A Distance Measure for Random Permutation Set: From the Layer-2 Belief Structure Perspective
Ruolan Cheng, Yong Deng, Serafín Moral, José Ramón Trillo
TL;DR
This work develops a TBM-aligned distance for random permutation sets (RPS) by introducing a cumulative Jaccard index, $CJ^{[Orn]}(S,T,t)$, to measure similarity between permutation prefixes and embedding it as a weight matrix in an $L_2$ distance to yield $d_{RPS}^{[Orn]}$. It formalizes the TBM interpretation where order encodes qualitative propensity, enabling a natural top-weighting property and allowing arbitrary truncation depth $t$ through $CJ^{[Orn]}$. A positive-definiteness correction for the weighting matrix is proposed to ensure metric properties, with a corrective variant $d_{RPS}^{[Orn,\lambda_{min}]}$. Empirical results show the proposed method offers greater sensitivity and compatibility with the Jousselme distance than prior RPST methods, especially under depth control and propensity-based weighting, making it practical for TBM-based uncertainty reasoning in RPS representations.
Abstract
Random permutation set (RPS) is a recently proposed framework designed to represent order-structured uncertain information. Measuring the distance between permutation mass functions is a key research topic in RPS theory (RPST). This paper conducts an in-depth analysis of distances between RPSs from two different perspectives: random finite set (RFS) and transferable belief model (TBM).
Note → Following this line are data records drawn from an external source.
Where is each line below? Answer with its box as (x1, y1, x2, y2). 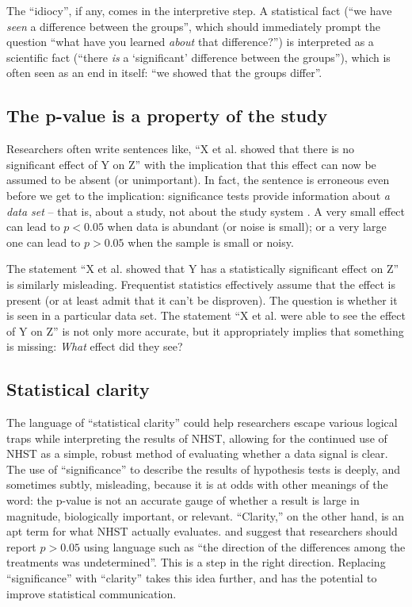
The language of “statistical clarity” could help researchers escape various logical (6, 414, 398, 431)
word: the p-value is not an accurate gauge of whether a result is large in (6, 492, 360, 509)
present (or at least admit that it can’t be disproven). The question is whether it (6, 291, 398, 308)
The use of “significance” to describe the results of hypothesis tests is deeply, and (6, 460, 401, 477)
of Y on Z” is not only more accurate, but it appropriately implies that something (6, 322, 404, 339)
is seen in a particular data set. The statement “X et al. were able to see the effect (6, 307, 406, 324)
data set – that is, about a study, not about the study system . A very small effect (6, 202, 406, 219)
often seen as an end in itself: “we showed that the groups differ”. (6, 64, 322, 81)

Adopting the layer-2 belief structure interpretation of RPS, we regard RPST as a refinement of TBM, where the order in the ordered focus set represents qualitative propensity. Starting from the permutation, we introduce a new definition of the cumulative Jaccard index to quantify the similarity between two permutations and further propose a distance measure method for RPSs based on the cumulative Jaccard index matrix. The metric and structural properties of the proposed distance measure are investigated, including the positive definiteness analysis of the cumulative Jaccard index matrix, and a correction scheme is provided. The proposed method has a natural top-weightiness property: inconsistencies between higher-ranked elements tend to result in greater distance values. Two parameters are provided to the decision-maker to adjust the weight and truncation depth. Several numerical examples are used to compare the proposed method with the existing method. The experimental results show that the proposed method not only overcomes the shortcomings of the existing method and is compatible with the Jousselme distance, but also has higher sensitivity and flexibility.